DATA FOR THIS TASK section start

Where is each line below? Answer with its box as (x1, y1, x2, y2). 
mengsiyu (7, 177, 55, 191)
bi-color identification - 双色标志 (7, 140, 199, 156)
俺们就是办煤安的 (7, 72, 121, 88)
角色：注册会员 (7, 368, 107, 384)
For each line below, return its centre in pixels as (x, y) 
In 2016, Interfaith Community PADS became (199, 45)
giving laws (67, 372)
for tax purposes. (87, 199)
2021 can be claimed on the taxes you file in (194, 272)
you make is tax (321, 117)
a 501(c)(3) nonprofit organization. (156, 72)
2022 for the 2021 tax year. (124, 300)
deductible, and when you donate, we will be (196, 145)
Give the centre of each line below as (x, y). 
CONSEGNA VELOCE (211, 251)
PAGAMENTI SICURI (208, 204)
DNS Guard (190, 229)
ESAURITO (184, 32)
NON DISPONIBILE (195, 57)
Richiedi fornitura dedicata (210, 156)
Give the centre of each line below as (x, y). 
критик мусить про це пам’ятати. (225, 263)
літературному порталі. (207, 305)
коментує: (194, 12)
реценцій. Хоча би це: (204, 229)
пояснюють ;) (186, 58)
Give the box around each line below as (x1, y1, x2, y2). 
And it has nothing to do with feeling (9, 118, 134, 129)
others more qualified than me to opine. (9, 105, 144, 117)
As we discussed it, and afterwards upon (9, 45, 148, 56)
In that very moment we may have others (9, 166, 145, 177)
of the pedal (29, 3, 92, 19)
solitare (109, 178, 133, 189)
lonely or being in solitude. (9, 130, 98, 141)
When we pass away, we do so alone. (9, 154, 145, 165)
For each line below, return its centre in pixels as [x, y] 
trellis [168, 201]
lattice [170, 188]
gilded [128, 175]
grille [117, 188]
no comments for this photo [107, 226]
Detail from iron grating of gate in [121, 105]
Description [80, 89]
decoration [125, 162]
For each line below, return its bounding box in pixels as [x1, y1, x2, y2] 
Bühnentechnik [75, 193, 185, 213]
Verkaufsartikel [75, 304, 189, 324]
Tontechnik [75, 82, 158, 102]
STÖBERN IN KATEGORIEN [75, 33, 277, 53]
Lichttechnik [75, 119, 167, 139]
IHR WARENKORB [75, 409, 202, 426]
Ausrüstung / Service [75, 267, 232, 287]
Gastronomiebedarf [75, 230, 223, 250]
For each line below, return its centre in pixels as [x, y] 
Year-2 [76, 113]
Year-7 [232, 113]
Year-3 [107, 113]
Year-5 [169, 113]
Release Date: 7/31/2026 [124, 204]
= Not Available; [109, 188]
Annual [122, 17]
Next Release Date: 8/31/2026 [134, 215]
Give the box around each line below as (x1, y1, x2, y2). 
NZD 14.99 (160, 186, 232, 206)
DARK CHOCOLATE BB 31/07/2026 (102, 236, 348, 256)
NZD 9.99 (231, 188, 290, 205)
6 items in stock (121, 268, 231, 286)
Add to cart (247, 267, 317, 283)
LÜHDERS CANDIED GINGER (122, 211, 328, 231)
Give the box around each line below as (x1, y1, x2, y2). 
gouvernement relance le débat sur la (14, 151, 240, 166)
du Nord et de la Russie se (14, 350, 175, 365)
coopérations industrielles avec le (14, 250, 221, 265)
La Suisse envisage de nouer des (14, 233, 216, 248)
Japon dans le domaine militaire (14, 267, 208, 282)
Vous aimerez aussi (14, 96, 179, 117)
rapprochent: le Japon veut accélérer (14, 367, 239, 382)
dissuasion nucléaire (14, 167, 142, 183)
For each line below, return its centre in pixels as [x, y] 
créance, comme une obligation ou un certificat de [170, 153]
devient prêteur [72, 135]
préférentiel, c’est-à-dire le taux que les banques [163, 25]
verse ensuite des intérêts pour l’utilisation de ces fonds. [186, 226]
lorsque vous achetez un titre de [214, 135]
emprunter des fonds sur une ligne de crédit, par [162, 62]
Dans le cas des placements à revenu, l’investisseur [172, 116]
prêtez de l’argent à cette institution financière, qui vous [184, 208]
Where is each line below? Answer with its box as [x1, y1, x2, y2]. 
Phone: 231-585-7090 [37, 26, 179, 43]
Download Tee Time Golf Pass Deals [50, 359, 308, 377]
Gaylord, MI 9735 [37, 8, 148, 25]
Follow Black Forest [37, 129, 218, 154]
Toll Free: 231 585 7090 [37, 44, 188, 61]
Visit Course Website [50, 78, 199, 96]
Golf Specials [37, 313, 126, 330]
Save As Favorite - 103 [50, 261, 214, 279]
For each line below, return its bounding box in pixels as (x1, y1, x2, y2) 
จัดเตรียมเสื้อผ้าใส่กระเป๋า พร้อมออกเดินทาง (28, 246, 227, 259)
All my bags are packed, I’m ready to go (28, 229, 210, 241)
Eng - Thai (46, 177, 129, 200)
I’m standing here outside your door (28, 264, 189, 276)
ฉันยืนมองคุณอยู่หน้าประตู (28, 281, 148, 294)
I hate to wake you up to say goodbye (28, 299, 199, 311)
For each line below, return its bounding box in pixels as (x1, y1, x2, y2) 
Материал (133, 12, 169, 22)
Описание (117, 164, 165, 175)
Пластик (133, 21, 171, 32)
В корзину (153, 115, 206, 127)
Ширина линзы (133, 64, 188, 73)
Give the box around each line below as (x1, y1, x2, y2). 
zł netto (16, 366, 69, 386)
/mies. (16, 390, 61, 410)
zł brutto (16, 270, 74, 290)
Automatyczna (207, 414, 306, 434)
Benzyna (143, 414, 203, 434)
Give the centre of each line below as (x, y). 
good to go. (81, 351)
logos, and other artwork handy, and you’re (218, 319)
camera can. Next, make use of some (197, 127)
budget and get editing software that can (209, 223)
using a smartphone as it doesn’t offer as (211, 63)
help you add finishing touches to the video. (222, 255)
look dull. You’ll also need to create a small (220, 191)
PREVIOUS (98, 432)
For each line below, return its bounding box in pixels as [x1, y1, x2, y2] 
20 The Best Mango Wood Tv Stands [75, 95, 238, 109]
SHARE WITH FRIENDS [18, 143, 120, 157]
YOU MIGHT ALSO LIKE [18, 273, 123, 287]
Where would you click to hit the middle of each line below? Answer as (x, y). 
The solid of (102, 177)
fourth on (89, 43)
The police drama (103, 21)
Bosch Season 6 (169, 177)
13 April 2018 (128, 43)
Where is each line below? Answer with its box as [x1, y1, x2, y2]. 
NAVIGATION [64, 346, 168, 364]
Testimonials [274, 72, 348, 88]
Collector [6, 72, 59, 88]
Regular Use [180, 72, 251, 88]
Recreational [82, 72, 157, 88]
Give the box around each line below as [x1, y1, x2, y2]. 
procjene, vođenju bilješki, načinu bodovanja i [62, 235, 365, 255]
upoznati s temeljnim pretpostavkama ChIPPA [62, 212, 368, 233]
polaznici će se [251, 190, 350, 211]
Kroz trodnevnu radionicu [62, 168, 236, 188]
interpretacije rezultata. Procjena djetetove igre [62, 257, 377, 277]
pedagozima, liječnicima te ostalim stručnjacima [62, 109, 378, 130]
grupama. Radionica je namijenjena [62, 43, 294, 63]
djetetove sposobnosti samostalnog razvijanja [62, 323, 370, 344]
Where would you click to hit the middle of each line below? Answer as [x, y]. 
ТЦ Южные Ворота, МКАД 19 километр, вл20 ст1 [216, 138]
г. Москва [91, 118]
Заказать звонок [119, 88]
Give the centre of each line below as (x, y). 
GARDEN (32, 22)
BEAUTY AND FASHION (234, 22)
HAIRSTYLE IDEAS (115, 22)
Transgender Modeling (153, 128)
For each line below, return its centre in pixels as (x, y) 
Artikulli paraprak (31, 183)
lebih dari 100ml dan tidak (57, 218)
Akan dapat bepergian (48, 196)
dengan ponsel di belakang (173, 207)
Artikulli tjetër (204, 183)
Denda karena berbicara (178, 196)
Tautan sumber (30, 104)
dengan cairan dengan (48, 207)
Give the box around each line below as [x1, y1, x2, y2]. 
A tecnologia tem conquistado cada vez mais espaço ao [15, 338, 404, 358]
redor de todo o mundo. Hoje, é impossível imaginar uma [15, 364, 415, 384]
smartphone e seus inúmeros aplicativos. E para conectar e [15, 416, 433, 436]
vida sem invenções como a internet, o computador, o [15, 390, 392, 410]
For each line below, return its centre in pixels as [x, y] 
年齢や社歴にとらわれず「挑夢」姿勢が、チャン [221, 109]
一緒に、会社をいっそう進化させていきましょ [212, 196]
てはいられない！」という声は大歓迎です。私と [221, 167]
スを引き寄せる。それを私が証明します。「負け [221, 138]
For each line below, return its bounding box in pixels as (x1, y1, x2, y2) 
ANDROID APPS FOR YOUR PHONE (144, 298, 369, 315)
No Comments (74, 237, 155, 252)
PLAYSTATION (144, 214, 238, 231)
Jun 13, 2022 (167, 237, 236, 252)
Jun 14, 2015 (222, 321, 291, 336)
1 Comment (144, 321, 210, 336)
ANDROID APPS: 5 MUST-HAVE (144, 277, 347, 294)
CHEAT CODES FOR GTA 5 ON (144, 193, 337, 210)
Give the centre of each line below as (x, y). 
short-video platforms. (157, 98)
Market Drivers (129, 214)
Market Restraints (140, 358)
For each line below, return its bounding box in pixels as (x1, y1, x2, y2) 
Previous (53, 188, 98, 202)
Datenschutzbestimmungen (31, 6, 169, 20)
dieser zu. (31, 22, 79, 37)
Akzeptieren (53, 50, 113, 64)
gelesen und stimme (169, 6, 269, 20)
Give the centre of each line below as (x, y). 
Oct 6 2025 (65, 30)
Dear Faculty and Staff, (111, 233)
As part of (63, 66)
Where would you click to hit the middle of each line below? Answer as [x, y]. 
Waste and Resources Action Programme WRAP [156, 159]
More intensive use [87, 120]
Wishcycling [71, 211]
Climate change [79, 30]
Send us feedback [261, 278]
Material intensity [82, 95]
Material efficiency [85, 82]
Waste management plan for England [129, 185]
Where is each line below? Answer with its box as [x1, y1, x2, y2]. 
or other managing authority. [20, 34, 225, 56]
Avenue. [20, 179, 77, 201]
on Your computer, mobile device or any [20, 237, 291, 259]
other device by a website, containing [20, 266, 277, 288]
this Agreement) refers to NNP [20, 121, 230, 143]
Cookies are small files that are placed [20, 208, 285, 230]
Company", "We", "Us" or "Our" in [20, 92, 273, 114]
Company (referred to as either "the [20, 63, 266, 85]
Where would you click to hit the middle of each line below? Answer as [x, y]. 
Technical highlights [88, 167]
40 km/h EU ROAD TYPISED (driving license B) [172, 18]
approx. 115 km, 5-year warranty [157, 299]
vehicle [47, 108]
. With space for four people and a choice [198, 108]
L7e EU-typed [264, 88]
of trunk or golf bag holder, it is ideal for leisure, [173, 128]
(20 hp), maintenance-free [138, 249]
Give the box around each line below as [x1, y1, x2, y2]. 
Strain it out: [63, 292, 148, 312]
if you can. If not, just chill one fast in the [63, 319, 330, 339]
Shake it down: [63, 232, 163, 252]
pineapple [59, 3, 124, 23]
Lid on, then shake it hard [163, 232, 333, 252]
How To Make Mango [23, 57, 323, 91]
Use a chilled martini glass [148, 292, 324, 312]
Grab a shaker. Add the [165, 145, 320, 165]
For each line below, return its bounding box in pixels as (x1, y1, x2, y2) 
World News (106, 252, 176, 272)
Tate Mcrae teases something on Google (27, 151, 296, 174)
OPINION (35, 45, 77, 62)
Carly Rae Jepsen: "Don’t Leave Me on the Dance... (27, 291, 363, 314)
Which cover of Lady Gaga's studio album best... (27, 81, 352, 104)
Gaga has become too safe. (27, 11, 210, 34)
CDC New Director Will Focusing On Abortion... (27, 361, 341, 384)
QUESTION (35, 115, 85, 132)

DATA FOR THIS TASK section end

From the records above, repeat exactly the lines from the one with "Jun 13, 2022 (167, 237, 236, 252)" through the one with "As part of (63, 66)", both included.

WORKED SOLUTION:
Jun 13, 2022 (167, 237, 236, 252)
Jun 14, 2015 (222, 321, 291, 336)
1 Comment (144, 321, 210, 336)
ANDROID APPS: 5 MUST-HAVE (144, 277, 347, 294)
CHEAT CODES FOR GTA 5 ON (144, 193, 337, 210)
Give the centre of each line below as (x, y). 
short-video platforms. (157, 98)
Market Drivers (129, 214)
Market Restraints (140, 358)
For each line below, return its bounding box in pixels as (x1, y1, x2, y2) 
Previous (53, 188, 98, 202)
Datenschutzbestimmungen (31, 6, 169, 20)
dieser zu. (31, 22, 79, 37)
Akzeptieren (53, 50, 113, 64)
gelesen und stimme (169, 6, 269, 20)
Give the centre of each line below as (x, y). 
Oct 6 2025 (65, 30)
Dear Faculty and Staff, (111, 233)
As part of (63, 66)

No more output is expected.